I rubbed at my eyes. 

         " Amelia.  That's my name.  You kept asking me what my name was in your sleep."

         "Oh? Oh.  I was talking in my..."

         "Don't worry.  You didn't give away any family secrets." 

She was wrapped naked around my torso.

         "Breakfast?"  She asked.

         "No, I really don't do breakfast."

         "Good, neither do I.  I thought I would just ask."

         "How very kind." 

My eyes squinted against the muted daylight that fought the heavy shades covering the large windows.  In the soft light I started to see shapes of indistinct proportions and inconclusive colors.  Amelia grabbed my face in the middle of my delirious musing and kissed me.  Those lips reminded me of the previous night's events.  I blushed as she tightened her hold to send waves of warm oceans up my spine.

         "I really appreciated what you did for me last night."  She said.

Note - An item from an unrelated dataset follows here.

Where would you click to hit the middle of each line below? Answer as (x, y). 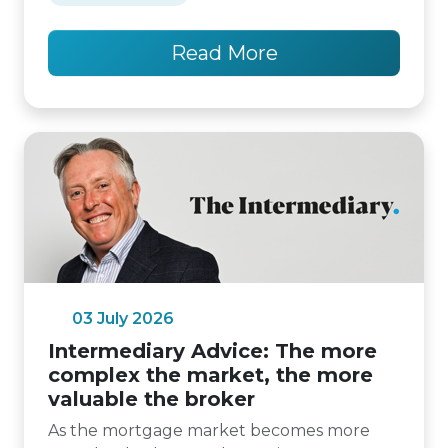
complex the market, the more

         "No problem. It was my pleasure..."

         "No, I mean at the bar. If you hadn't started it I think I would have lost all courage to keep this up. I mean...thanks for forcing it to continue." 

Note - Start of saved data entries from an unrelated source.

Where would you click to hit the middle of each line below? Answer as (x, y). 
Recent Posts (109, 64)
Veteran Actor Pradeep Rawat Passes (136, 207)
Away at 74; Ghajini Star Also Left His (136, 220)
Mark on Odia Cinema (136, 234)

She squeezed again with her thighs.

         "I like that," I said.

         "Like what?" 

Those eyes pierced me making me feel hollow.

         "Forced. Forced poetry."

         "Yeah! That's it! Poetry that actually forces you to analyze yourself, forces you to not interpret, just speak, the way it should be.  Poetry that forces you into it.  Poetry that forces everything into..."

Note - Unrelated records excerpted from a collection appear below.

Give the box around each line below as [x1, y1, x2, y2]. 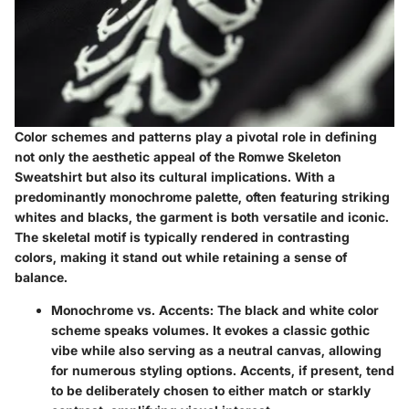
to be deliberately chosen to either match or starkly [51, 383, 371, 399]
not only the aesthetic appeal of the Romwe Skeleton [15, 149, 341, 165]
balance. [15, 269, 68, 286]
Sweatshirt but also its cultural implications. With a [15, 169, 335, 185]
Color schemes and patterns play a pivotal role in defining [15, 129, 377, 145]
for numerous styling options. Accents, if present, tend [51, 362, 394, 379]
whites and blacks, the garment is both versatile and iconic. [15, 209, 389, 225]
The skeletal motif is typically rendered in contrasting [15, 229, 350, 246]
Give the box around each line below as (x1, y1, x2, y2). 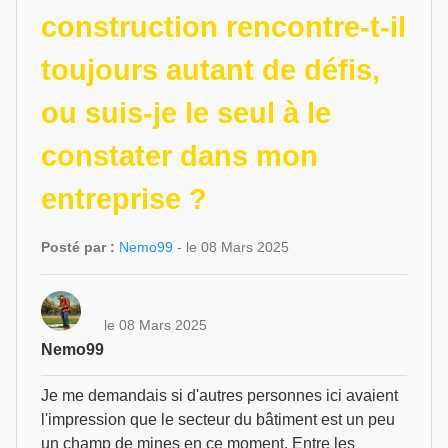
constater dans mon (41, 140, 318, 172)
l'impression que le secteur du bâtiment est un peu (41, 411, 395, 428)
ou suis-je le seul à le (41, 97, 331, 129)
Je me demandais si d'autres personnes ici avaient (41, 387, 398, 404)
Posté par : (41, 239, 115, 255)
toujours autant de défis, (41, 54, 380, 86)
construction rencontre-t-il (41, 11, 406, 43)
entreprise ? (41, 183, 207, 215)
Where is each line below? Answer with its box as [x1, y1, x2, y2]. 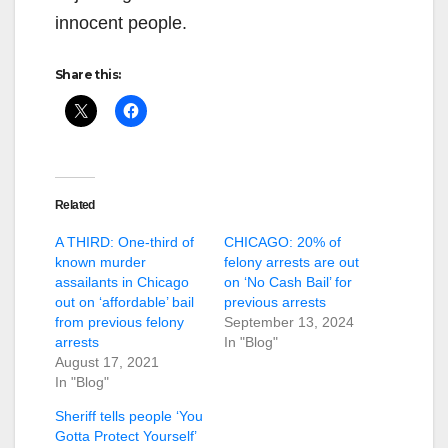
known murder [55, 253, 146, 270]
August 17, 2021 [55, 353, 159, 370]
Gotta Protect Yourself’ [55, 427, 196, 444]
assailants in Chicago [55, 273, 189, 290]
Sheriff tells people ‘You [55, 407, 203, 424]
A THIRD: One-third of [55, 233, 194, 250]
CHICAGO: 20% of [224, 233, 341, 250]
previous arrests [224, 293, 326, 310]

      I did not let her finish this thought.  I was filled up by her passion and let my lips communicate that to her.  We kissed and rolled around in embraces.  I was where I needed to be and she was there as well.  We stayed in bed all day, talking and reenacting the first physical contact of the night before.  Amelia told me more of her ideas for "Forced" poetry.  I told her I would do what ever she needed, how brilliant I found her, and how I knew that I had to be part of this success.  She would stop every once in a while to have me confirm that this was normal and that she had every right to feel as she did.  I did not know it then, and I wish that I had, that this was a sign that I should have heeded from the start.  How was I to know?  I was too enraptured by her to think that there could have been a problem. 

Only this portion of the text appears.